You might guess that the saddle is the single most important factor in being comfortable, and in a way it is—if your butt is burning, the rest of you is going to be damned uncomfortable, too. Most stock saddles are garbage, designed to provide the lowest possible manufacturing cost rather than maximum comfort. There are quality aftermarket saddles available from a variety of sources that will keep you comfortable for many hours after the stock saddle has given up all hope of supporting your ass. In my experience, Corbin makes the best seat available—I’ve ridden on them for almost twenty years.
WIND PROTECTION
THE SADDLE IS THE most obvious item that contributes to your comfort on a bike, but wind protection plays a big part, too. A lot of people like riding on motorcycles without fairings (the plastic bodywork that protects the rider from the wind) or windshields, and you might, too, but I like to have some wind protection. I switched to touring bikes with full weather protection in 1983. I had to start using fairings at that time because I had throat cancer and after a laryngectomy (surgery that left me breathing through a hole in my neck) the wind shear made it impossible for me to breathe, but I’m glad I switched to touring bikes. I feel a lot less tired after a long day in the saddle when I’ve been on a bike with a windshield or fairing.

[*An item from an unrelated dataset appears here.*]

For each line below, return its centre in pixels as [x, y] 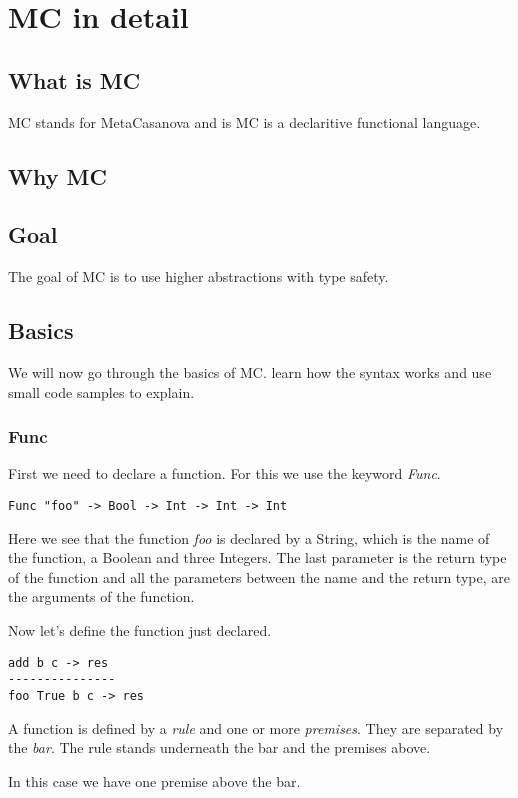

I prefer a tall windshield, but some people don’t like having to look through them. People who wear full-face helmets sometimes don’t mind the wind flowing past their heads, as long as it doesn’t knock their heads around. They consider a well-designed windshield or a fairing one they can look over, and not through, one that directs a clean, nonturbulent flow of air over and around their helmets. Klock Werks makes a windshield called the Flare for Harley baggers (touring motorcycles with saddlebags) that does a great job of smoothing out the airflow.